La COP27, entre espoirs et désespoir

Le bilan des conférences mondiales sur le climat oscille inexorablement entre deux bornes, qui semblent indissociables. De l’« accord historique » à la « goutte d’eau », la distance est parfois ténue. La COP27 de Charm El-Cheikh (Egypte) n’échappe pas à ce paradoxe.
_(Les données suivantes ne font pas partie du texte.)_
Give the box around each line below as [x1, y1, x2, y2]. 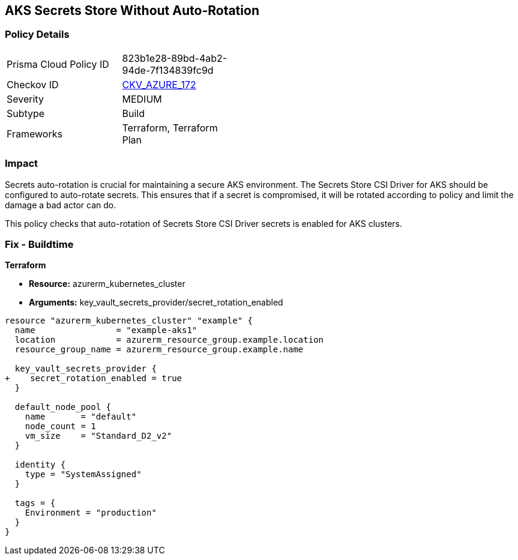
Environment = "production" [25, 508, 157, 518]
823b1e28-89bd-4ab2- [122, 52, 227, 64]
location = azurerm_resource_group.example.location [14, 335, 324, 345]
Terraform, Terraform [122, 121, 218, 134]
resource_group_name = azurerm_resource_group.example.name [14, 345, 304, 355]
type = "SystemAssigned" [25, 469, 142, 480]
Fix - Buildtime [5, 238, 74, 250]
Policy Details [5, 28, 70, 41]
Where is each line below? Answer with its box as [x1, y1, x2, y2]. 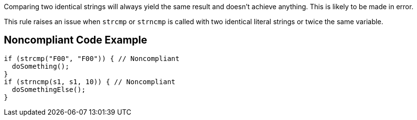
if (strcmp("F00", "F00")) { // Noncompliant [4, 54, 180, 62]
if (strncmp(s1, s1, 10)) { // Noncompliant [4, 77, 176, 86]
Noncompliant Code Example [4, 34, 147, 46]
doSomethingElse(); [12, 85, 86, 93]
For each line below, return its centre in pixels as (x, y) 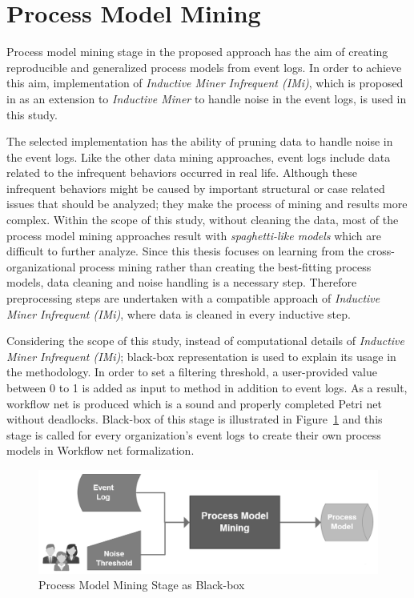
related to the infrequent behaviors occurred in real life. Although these (182, 173)
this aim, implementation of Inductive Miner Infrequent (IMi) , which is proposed (205, 83)
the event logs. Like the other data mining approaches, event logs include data (199, 157)
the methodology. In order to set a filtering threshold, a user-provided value (192, 372)
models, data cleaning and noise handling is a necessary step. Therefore (182, 282)
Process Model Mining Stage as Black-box (142, 585)
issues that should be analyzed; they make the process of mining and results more (207, 204)
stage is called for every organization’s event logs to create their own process (194, 434)
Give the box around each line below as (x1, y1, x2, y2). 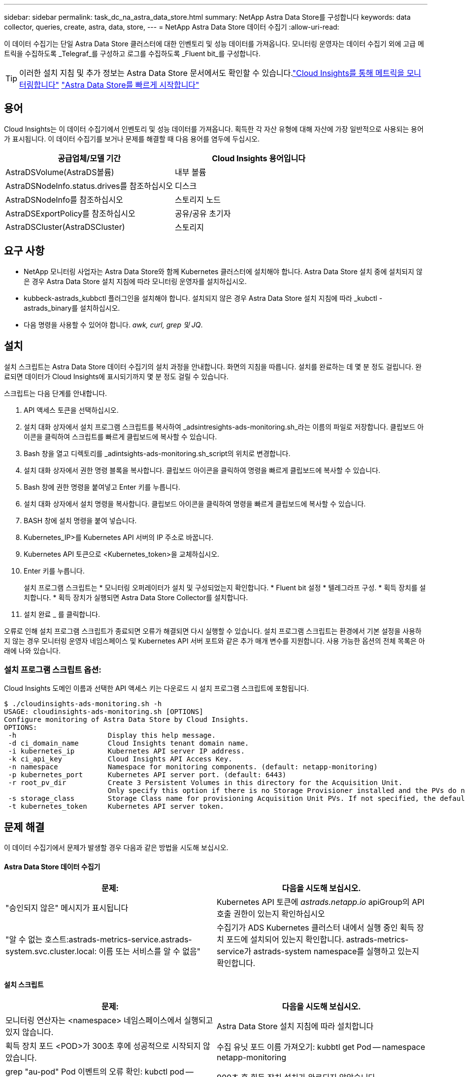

D’un côté, le désir de faire entendre à l’opinion publique mondiale un message d’espoir, selon lequel la lutte contre le changement climatique progresse avec ses rebondissements et son happy end comme dans les films hollywoodiens. De l’autre, l’agacement, voire la colère, de constater que la prise de conscience n’est pas à la hauteur des enjeux et qu’une majorité d’Etats ne se résout pas à un changement de paradigme, seul à même de modifier une trajectoire qui va rendre la surface terrestre invivable d’ici à la fin du siècle.

« Accord historique » il y a, effectivement, au moins dans le principe, avec la reconnaissance pour la première fois de la nécessité d’aider financièrement les pays les plus vulnérables au changement climatique. Si l’émergence d’une solidarité mondiale crée un sentiment d’optimisme en concrétisant l’idée d’une cause commune qui ne se réglera qu’avec la participation de chacun, les moyens qui lui sont dévolus restent dérisoires.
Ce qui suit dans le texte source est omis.